To mechanistically understand the role of PRG2 and DPP-4 in fetal development, we cultured human hESC with the recombinant proteins PRG2 and DPP-4 and performed a gene expression profiling of stem cell transcription factors. Transcriptome analysis revealed significant upregulation of HOXD10, a member of the family of Hox genes involved in stem cell differentiation and embryonic limb development, in hESCs exposed to PRG2 (figure 3A). Interestingly, hESCs cultured with DPP-4 exhibited increased expression of cardiac progenitors related genes, TBX5 and IRX4, and decrease of the osteogenic differentiation marker VDR (figure 3B). Since both GDM and GDM/LGA may be associated with an increased risk for newborns to develop metabolic disorders, we explored the effects of PRG2 and DPP-4 on pathways related to hESCs differentiation into mesendoderm (ME) and definitive endoderm (DE), the first steps towards pancreatic development. Both PRG2 and DPP-4 increased stem and ME markers OCT4, ECAD and FGF4 in cultured hESCs, while endoderm markers CER1 and FOXA2 was decreased (figure 3C–F), thus suggesting a role in abnormal endocrine pancreas development and in metabolic disorders (ie, type 2 diabetes or obesity) later on. This impairment in endocrine progenitors and early-stage beta cells was further confirmed by the increased expression of NGN3, an endocrine pancreatic progenitor marker, detected in the Beta-lox5 cell line when cultured in the presence of DPP-4 (online supplemental figure 1C).

Figure 3.

Figure 3

Expression of differentiation markers in hESC cultured with PRG2 or DPP-4. (A and B) volcano plot representing stem cell transcriptome profile of hESC culture with PRG2 (A) and DPP-4 (B) compared with control. Genes’ Log2 ratio and −Log10 p values are represented on x and y axes, respectively. Upregulated genes are shown in red, and downregulated ones in green. Experiments were performed in triplicate. (C–G) Bar graphs depict expression data of stem cells markers OCT4, ECAD, FGF4, CER, FOXA2 as normalized mRNA expression measured by quantitative RT-PCR on hESC after treatment with PRG2 or DPP-4. All samples were run in triplicate and normalized to expression of the housekeeping gene ACTB (ΔΔCt).
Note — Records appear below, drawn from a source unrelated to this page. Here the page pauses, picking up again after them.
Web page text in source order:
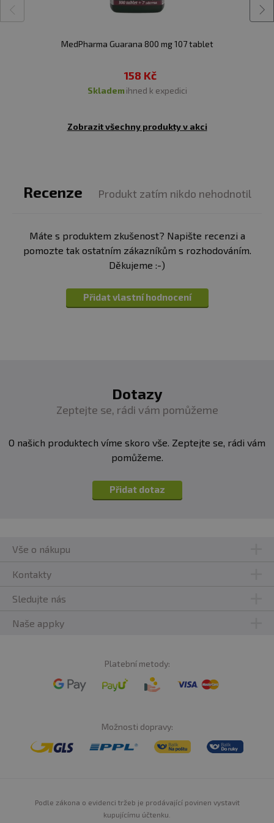
MedPharma Guarana 800 mg 107 tablet
158 Kč
skladem ihned k expedici
Zobrazit všechny produkty v akci
Recenze Produkt zatím nikdo nehodnotil
Máte s produktem zkušenost? Napište recenzi a
pomozte tak ostatním zákazníkům s rozhodováním.
Děkujeme :-)
Přidat vlastní hodnocení
Dotazy
Zeptejte se, rádi vám pomůžeme
O našich produktech víme skoro vše. Zeptejte se, rádi vám
pomůžeme.
Přidat dotaz
Vše o nákupu
Kontakty
Sledujte nás
Naše appky
Platební metody:
Možnosti dopravy:
Podle zákona o evidenci tržeb je prodávající povinen vystavit
kupujícímu účtenku.
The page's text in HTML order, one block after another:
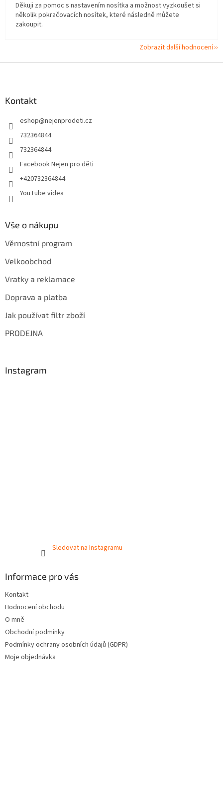
Děkuji za pomoc s nastavením nosítka a možnost vyzkoušet si
několik pokračovacích nosítek, které následně můžete
zakoupit.
Zobrazit další hodnocení
Kontakt
eshop@nejenprodeti.cz
732364844
732364844
Facebook Nejen pro děti
+420732364844
YouTube videa
Vše o nákupu
Věrnostní program
Velkoobchod
Vratky a reklamace
Doprava a platba
Jak používat filtr zboží
PRODEJNA
Instagram
Sledovat na Instagramu
Informace pro vás
Kontakt
Hodnocení obchodu
O mně
Obchodní podmínky
Podmínky ochrany osobních údajů (GDPR)
Moje objednávka
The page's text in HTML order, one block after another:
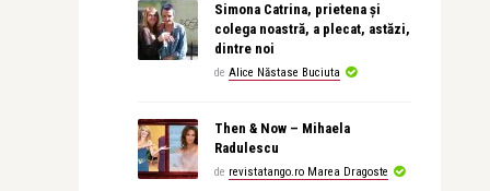
Simona Catrina, prietena și
colega noastră, a plecat, astăzi,
dintre noi
de Alice Năstase Buciuta
Then & Now – Mihaela
Radulescu
de revistatango.ro Marea Dragoste
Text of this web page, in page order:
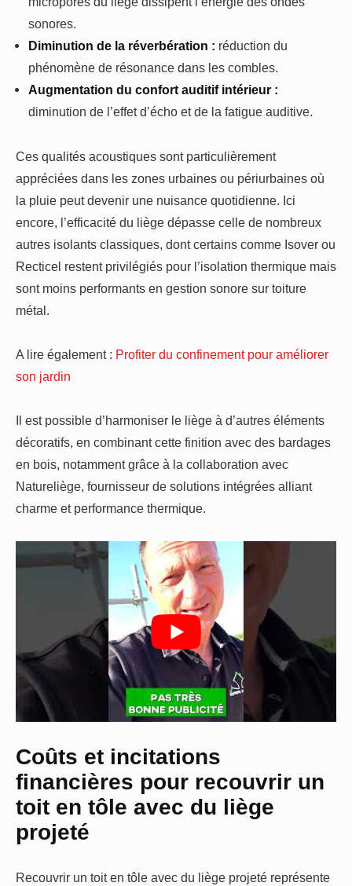
sonores.
Diminution de la réverbération : réduction du
phénomène de résonance dans les combles.
Augmentation du confort auditif intérieur :
diminution de l’effet d’écho et de la fatigue auditive.
Ces qualités acoustiques sont particulièrement
appréciées dans les zones urbaines ou périurbaines où
la pluie peut devenir une nuisance quotidienne. Ici
encore, l’efficacité du liège dépasse celle de nombreux
autres isolants classiques, dont certains comme Isover ou
Recticel restent privilégiés pour l’isolation thermique mais
sont moins performants en gestion sonore sur toiture
métal.
A lire également : Profiter du confinement pour améliorer
son jardin
Il est possible d’harmoniser le liège à d’autres éléments
décoratifs, en combinant cette finition avec des bardages
en bois, notamment grâce à la collaboration avec
Natureliège, fournisseur de solutions intégrées alliant
charme et performance thermique.
Coûts et incitations
financières pour recouvrir un
toit en tôle avec du liège
projeté
Recouvrir un toit en tôle avec du liège projeté représente
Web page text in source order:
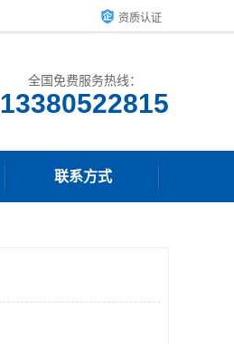
资质认证
全国免费服务热线：
13380522815
联系方式
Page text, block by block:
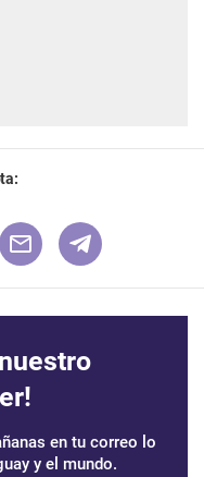
en tu correo lo
y el mundo.
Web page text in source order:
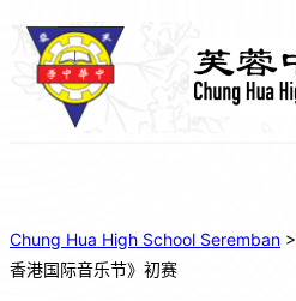
Chung Hua High School Seremban >
香港国际音乐节》初赛
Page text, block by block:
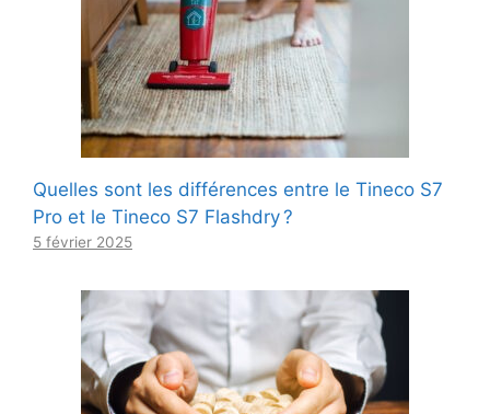
Quelles sont les différences entre le Tineco S7
Pro et le Tineco S7 Flashdry ?
5 février 2025
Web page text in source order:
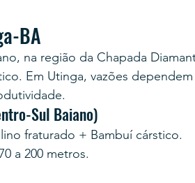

DE, definitive endoderm; DPP-4, dipeptidyl peptidase-4; ES, hESC; hESC, human embryonic stem cell; ME, mesendoderm; PRG2, bone marrow proteoglycan.

Discussion

We are herein describing an altered placental proteome in pregnant women with GDM and more importantly in those with GDM and LGA. Among proteins differentially expressed in GDM/LGA, 10 factors were linked to fetal growth/development by acting on hormone homeostasis, energy metabolism and placental nutrient transport, as previous reports suggested.16 In particular, PRG2 and DPP-4, found to be upregulated in GDM/LGA placental proteome analysis, are both involved in pregnancy17 18 and their dysregulation was shown to correlate with pregnancy-related disorders.19 As PRG2 controls several growth factors activity, its upregulation may take part to the abnormal fetal size such as that observed in GDM/LGA, while the DPP-4 increase detected in placenta may account for some growth abnormalities as well as the dysregulated glycometabolic control in the new-borns, which have been shown in literature.1 This may be of clinical interest given the availability of DPP-4 inhibitors.20 Among proteins found to be altered in GDM/LGA, dimethylarginine dimethylaminohydrolase 1 (DDAH1) was slightly downregulated, which is in line with other reports showing reduced DDAH1 expression and activity in patients with diabetes.21 As DDAH1 is responsible for asymmetric dimethylarginine (ADMA) degradation, a decrease in its expression, as that observed in our patients, may suggest an increase in ADMA levels in GDM/LGA patients as observed in other diabetic subjects, thus pointing at placenta as potential site of production in this condition.22 23 We acknowledge that our study has some limitations, included but not limited to the small number of placenta samples analyzed and the need of a larger validation of the detected proteins.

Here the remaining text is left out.